8. Ainsi, eu égard à la nature et à la gravité des anomalies entachant ces actes en ce qui concerne l'exactitude de ce qu'ils sont censés reconnaître et transcrire, le préfet de la Seine-Maritime était fondé à estimer qu'il ne pouvait délivrer un titre de séjour, sur quelque fondement que ce soit, à une personne qui ne justifiait pas de son état civil. Par suite, et pour le seul motif fondé sur l'application des dispositions précitées de l'article R. 431-10 du code de l'entrée et du séjour des étrangers et du droit d'asile invoqué devant le tribunal, la carte de séjour demandée devait être refusée dès lors que ce titre de police et de circulation ne peut être remis qu'à une personne dont l'identité est établie.
9. En deuxième lieu, il ne ressort pas des pièces du dossier, et il n'est d'ailleurs pas allégué, que M. A aurait déposé une demande d'asile en France. Par suite, le moyen tiré de la méconnaissance de l'article 31 de la convention de Genève doit être écarté comme inopérant.
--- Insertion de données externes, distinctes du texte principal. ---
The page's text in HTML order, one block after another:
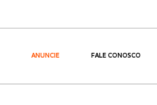
ANUNCIE FALE CONOSCO
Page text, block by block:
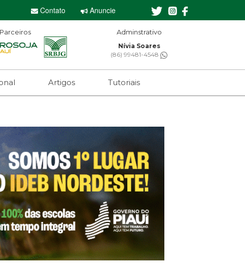
Contato Anuncie
Parceiros Editor-chefe
Sebastian Eugênio
(61) 99650-2473
Artigos Tutoriais
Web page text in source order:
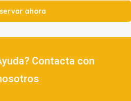
ahora
Contacta con
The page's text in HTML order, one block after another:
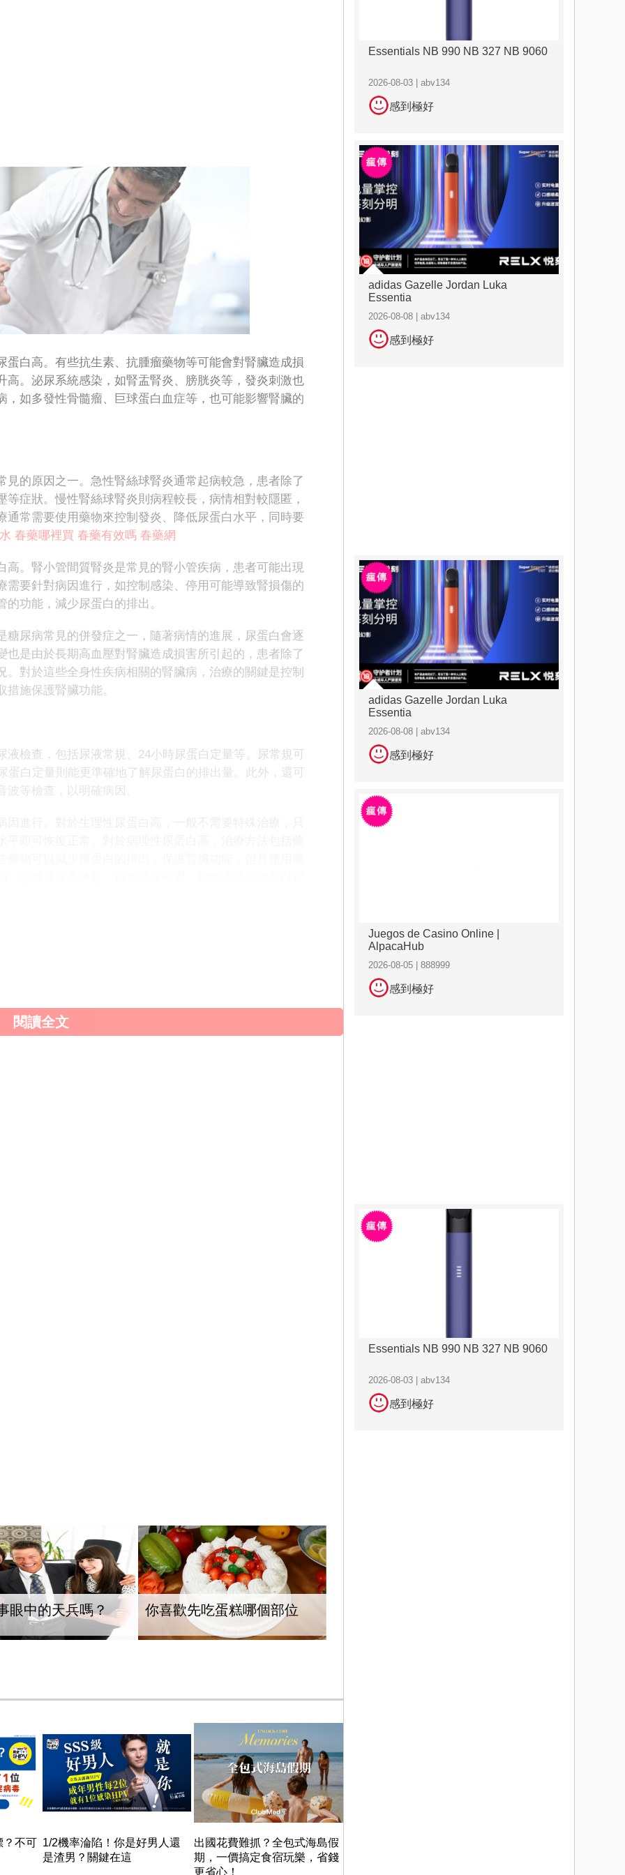
白高。有些抗生素、抗腫瘤藥物等可能會對腎臟造成損
。泌尿系統感染，如腎盂腎炎、膀胱炎等，發炎刺激也
如多發性骨髓瘤、巨球蛋白血症等，也可能影響腎臟的
的原因之一。急性腎絲球腎炎通常起病較急，患者除了
症狀。慢性腎絲球腎炎則病程較長，病情相對較隱匿，
常需要使用藥物來控制發炎、降低尿蛋白水平，同時要
春藥哪裡買 春藥有效嗎 春藥網
。腎小管間質腎炎是常見的腎小管疾病，患者可能出現
要針對病因進行，如控制感染、停用可能導致腎損傷的
功能，減少尿蛋白的排出。
尿病常見的併發症之一，隨著病情的進展，尿蛋白會逐
是由於長期高血壓對腎臟造成損害所引起的，患者除了
對於這些全身性疾病相關的腎臟病，治療的關鍵是控制
施保護腎臟功能。
檢查，包括尿液常規、24小時尿蛋白定量等。尿常規可
蛋白定量則能更準確地了解尿蛋白的排出量。此外，還可
等檢查，以明確病因。
閱讀全文
眼中的天兵嗎？ 你喜歡先吃蛋糕哪個部位
？不可 1/2機率淪陷！你是好男人還
是渣男？關鍵在這
出國花費難抓？全包式海島假
期，一價搞定食宿玩樂，省錢
更省心！
Essentials NB 990 NB 327 NB 9060
2026-08-03 | abv134
感到極好
adidas Gazelle Jordan Luka
Essentia
2026-08-08 | abv134
感到極好
adidas Gazelle Jordan Luka
Essentia
2026-08-08 | abv134
感到極好
Juegos de Casino Online |
AlpacaHub
2026-08-05 | 888999
感到極好
Essentials NB 990 NB 327 NB 9060
2026-08-03 | abv134
感到極好

10. En troisième lieu, le défaut d'examen particulier de sa situation personnelle invoqué par la requérant ne ressort pas des pièces du dossier.
11. En quatrième lieu, si M. A, célibataire et sans charge de famille en France, fait valoir qu'il réside sur le territoire national depuis le mois de juillet 2018 et qu'il a obtenu un CAP " Constructeur de routes " au terme d'une formation en alternance dispensée au sein du Lycée Professionnel Fernand Léger de Grand-Couronne (76), ces circonstances ne suffisent pas, à elles seules, et alors, notamment, que son identité n'est pas établie, à caractériser une atteinte disproportionnée portée à son droit au respect de sa vie privée et familiale, protégé par l'article 8 de la convention européenne de sauvegarde des droits de l'homme et des libertés fondamentales, par l'autorité administrative.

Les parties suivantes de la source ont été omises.